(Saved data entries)
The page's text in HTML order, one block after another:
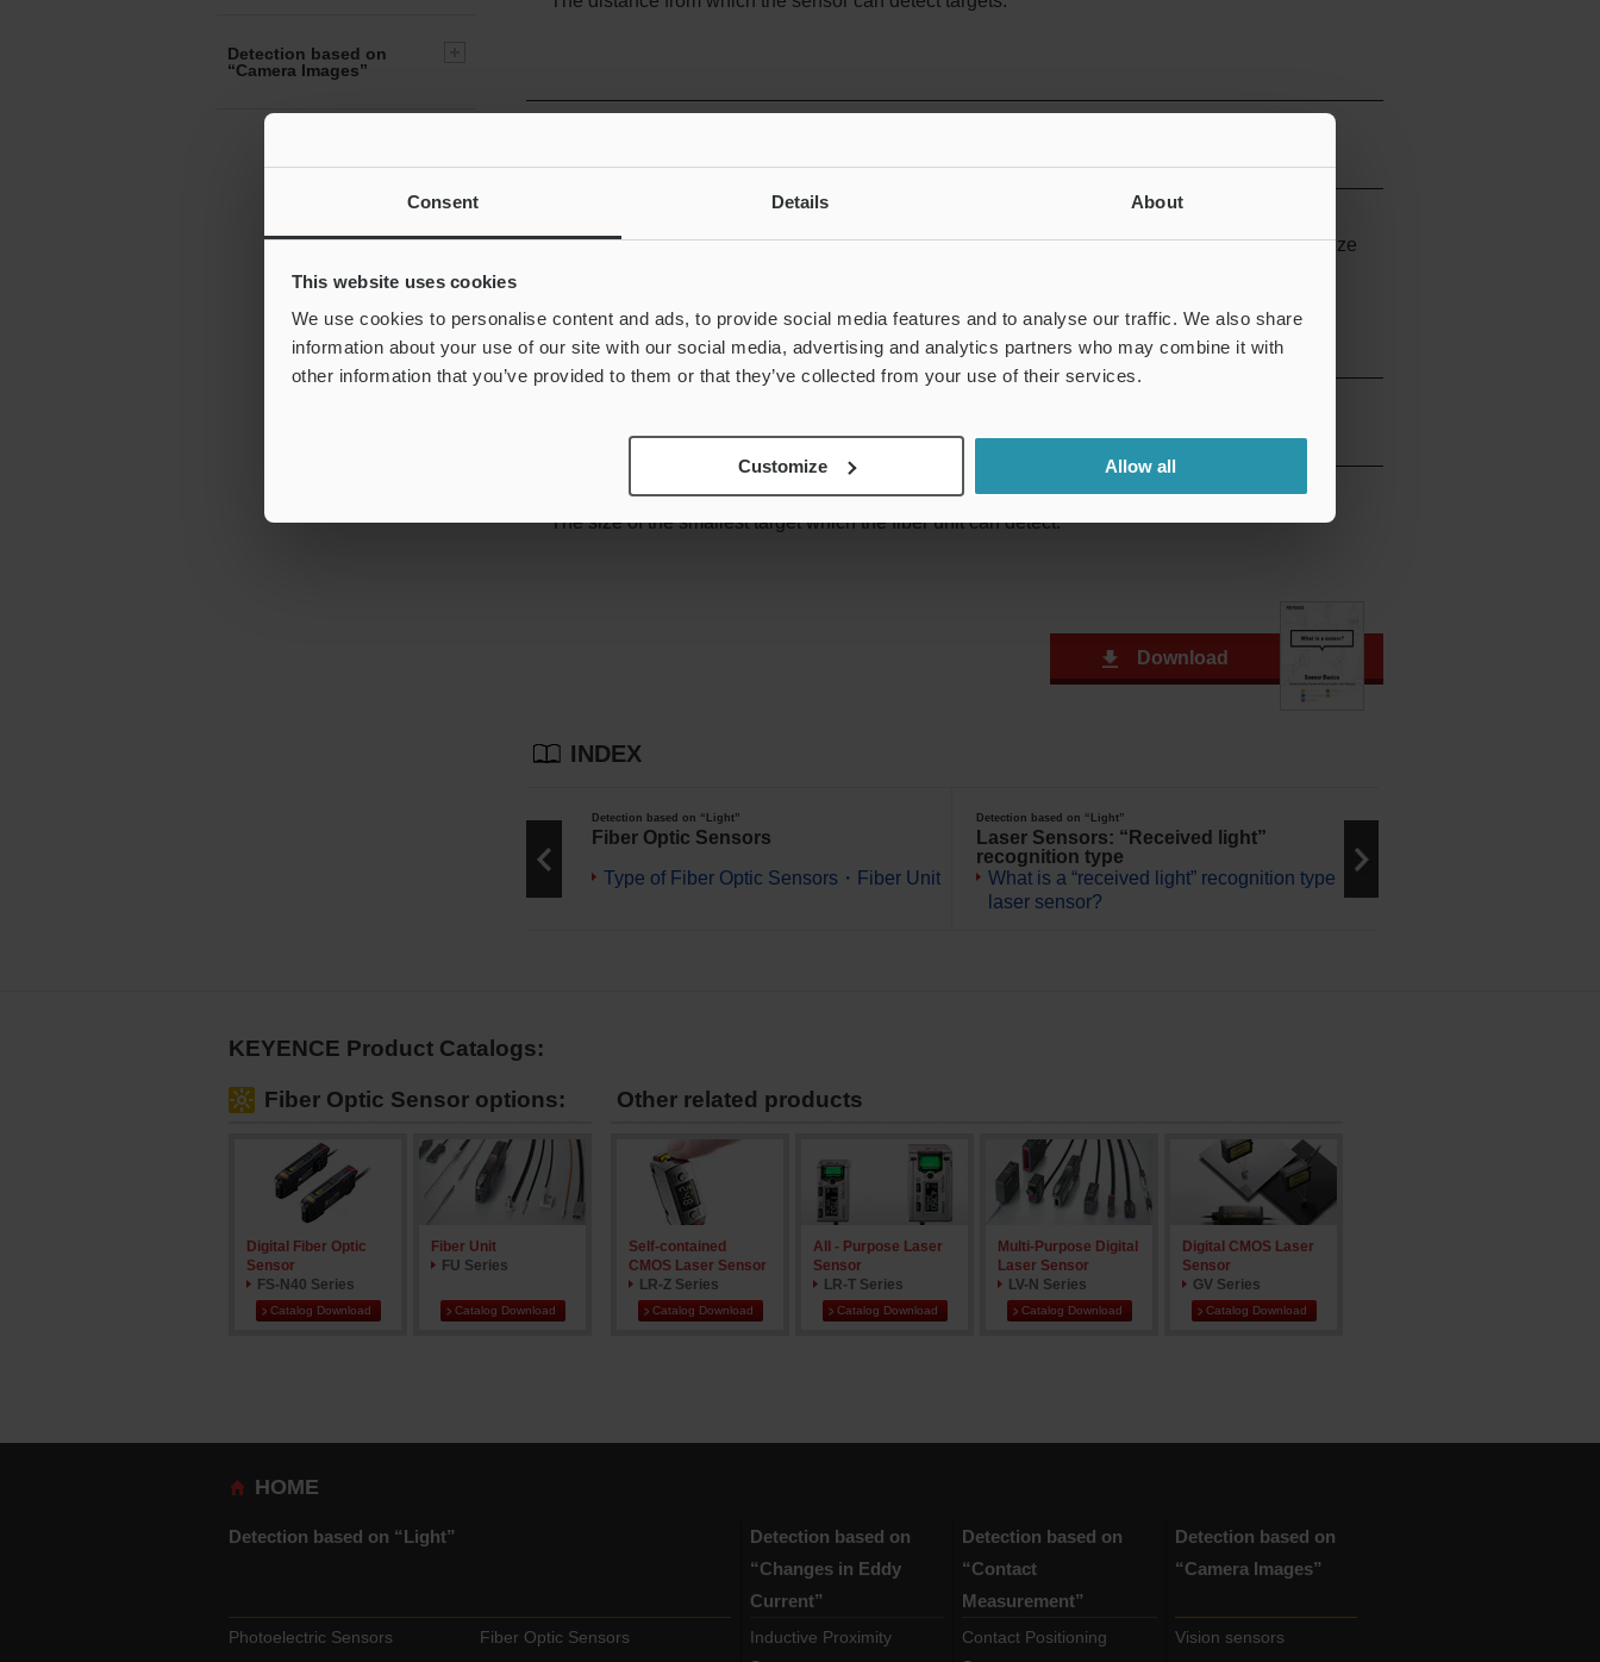
Consent Details About
This website uses cookies
We use cookies to personalise content and ads, to provide social media features and to analyse our traffic. We also share
information about your use of our site with our social media, advertising and analytics partners who may combine it with
other information that you’ve provided to them or that they’ve collected from your use of their services.
Customize Allow all
This index is mainly used for thrubeam model fiber units. For thrubeam fiber units, this is the size
The size of the smallest target which the fiber unit can detect.
Download
INDEX
Detection based on “Light”
Fiber Optic Sensors
Type of Fiber Optic Sensors・Fiber Unit
Detection based on “Light”
Laser Sensors: “Received light”
recognition type
What is a “received light” recognition type
laser sensor?
Detection based on
“Camera Images”
KEYENCE Product Catalogs:
Fiber Optic Sensor options:
Digital Fiber Optic
Sensor
FS-N40 Series
Catalog Download
Fiber Unit
FU Series
Catalog Download
Other related products
Self-contained
CMOS Laser Sensor
LR-Z Series
Catalog Download
All - Purpose Laser
Sensor
LR-T Series
Catalog Download
Multi-Purpose Digital
Laser Sensor
LV-N Series
Catalog Download
Digital CMOS Laser
Sensor
GV Series
Catalog Download
HOME
Detection based on “Light”
Photoelectric Sensors Fiber Optic Sensors
Detection based on
“Changes in Eddy
Current”
Inductive Proximity
Detection based on
“Contact
Measurement”
Contact Positioning
Detection based on
“Camera Images”
Vision sensors
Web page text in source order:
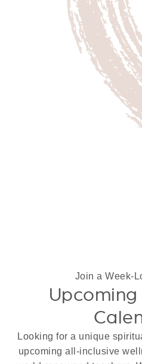
Join a Week-
Looking for a unique
upcoming all-inclusive
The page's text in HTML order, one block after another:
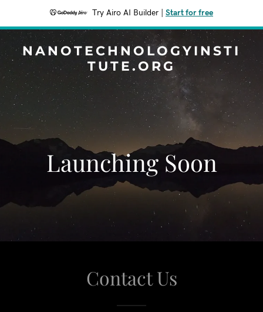
Try Airo AI Builder Start for free
NANOTECHNOLOGYINSTI
TUTE.ORG
Launching Soon
Contact Us
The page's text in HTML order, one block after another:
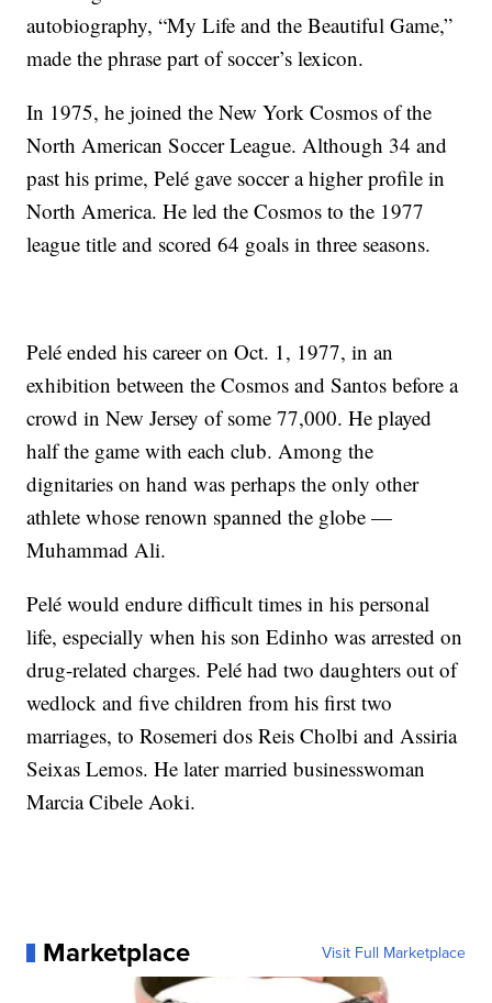
autobiography, “My Life and the Beautiful Game,”
made the phrase part of soccer’s lexicon.
In 1975, he joined the New York Cosmos of the
North American Soccer League. Although 34 and
past his prime, Pelé gave soccer a higher profile in
North America. He led the Cosmos to the 1977
league title and scored 64 goals in three seasons.
Pelé ended his career on Oct. 1, 1977, in an
exhibition between the Cosmos and Santos before a
crowd in New Jersey of some 77,000. He played
half the game with each club. Among the
dignitaries on hand was perhaps the only other
athlete whose renown spanned the globe —
Muhammad Ali.
Pelé would endure difficult times in his personal
life, especially when his son Edinho was arrested on
drug-related charges. Pelé had two daughters out of
wedlock and five children from his first two
marriages, to Rosemeri dos Reis Cholbi and Assiria
Seixas Lemos. He later married businesswoman
Marcia Cibele Aoki.
Marketplace Visit Full Marketplace
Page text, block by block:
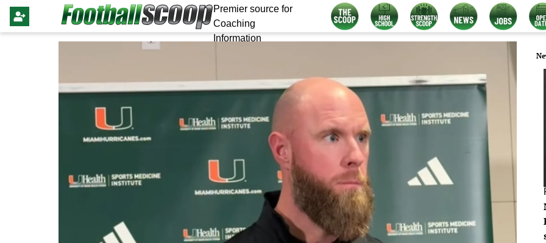
Premier source for
Coaching
Information

About this task | Return each record above as it stands. Pictures stay out.

Answer to the exercise |
The page's text in HTML order, one block after another:
Consent Details About
This website uses cookies
We use cookies to personalise content and ads, to provide social media features and to analyse our traffic. We also share
information about your use of our site with our social media, advertising and analytics partners who may combine it with
other information that you’ve provided to them or that they’ve collected from your use of their services.
Customize Allow all
This index is mainly used for thrubeam model fiber units. For thrubeam fiber units, this is the size
The size of the smallest target which the fiber unit can detect.
Download
INDEX
Detection based on “Light”
Fiber Optic Sensors
Type of Fiber Optic Sensors・Fiber Unit
Detection based on “Light”
Laser Sensors: “Received light”
recognition type
What is a “received light” recognition type
laser sensor?
Detection based on
“Camera Images”
KEYENCE Product Catalogs:
Fiber Optic Sensor options:
Digital Fiber Optic
Sensor
FS-N40 Series
Catalog Download
Fiber Unit
FU Series
Catalog Download
Other related products
Self-contained
CMOS Laser Sensor
LR-Z Series
Catalog Download
All - Purpose Laser
Sensor
LR-T Series
Catalog Download
Multi-Purpose Digital
Laser Sensor
LV-N Series
Catalog Download
Digital CMOS Laser
Sensor
GV Series
Catalog Download
HOME
Detection based on “Light”
Photoelectric Sensors Fiber Optic Sensors
Detection based on
“Changes in Eddy
Current”
Inductive Proximity
Detection based on
“Contact
Measurement”
Contact Positioning
Detection based on
“Camera Images”
Vision sensors
Web page text in source order:
Join a Week-
Looking for a unique
upcoming all-inclusive
The page's text in HTML order, one block after another:
Try Airo AI Builder Start for free
NANOTECHNOLOGYINSTI
TUTE.ORG
Launching Soon
Contact Us
The page's text in HTML order, one block after another:
autobiography, “My Life and the Beautiful Game,”
made the phrase part of soccer’s lexicon.
In 1975, he joined the New York Cosmos of the
North American Soccer League. Although 34 and
past his prime, Pelé gave soccer a higher profile in
North America. He led the Cosmos to the 1977
league title and scored 64 goals in three seasons.
Pelé ended his career on Oct. 1, 1977, in an
exhibition between the Cosmos and Santos before a
crowd in New Jersey of some 77,000. He played
half the game with each club. Among the
dignitaries on hand was perhaps the only other
athlete whose renown spanned the globe —
Muhammad Ali.
Pelé would endure difficult times in his personal
life, especially when his son Edinho was arrested on
drug-related charges. Pelé had two daughters out of
wedlock and five children from his first two
marriages, to Rosemeri dos Reis Cholbi and Assiria
Seixas Lemos. He later married businesswoman
Marcia Cibele Aoki.
Marketplace Visit Full Marketplace
Page text, block by block:
Premier source for
Coaching
Information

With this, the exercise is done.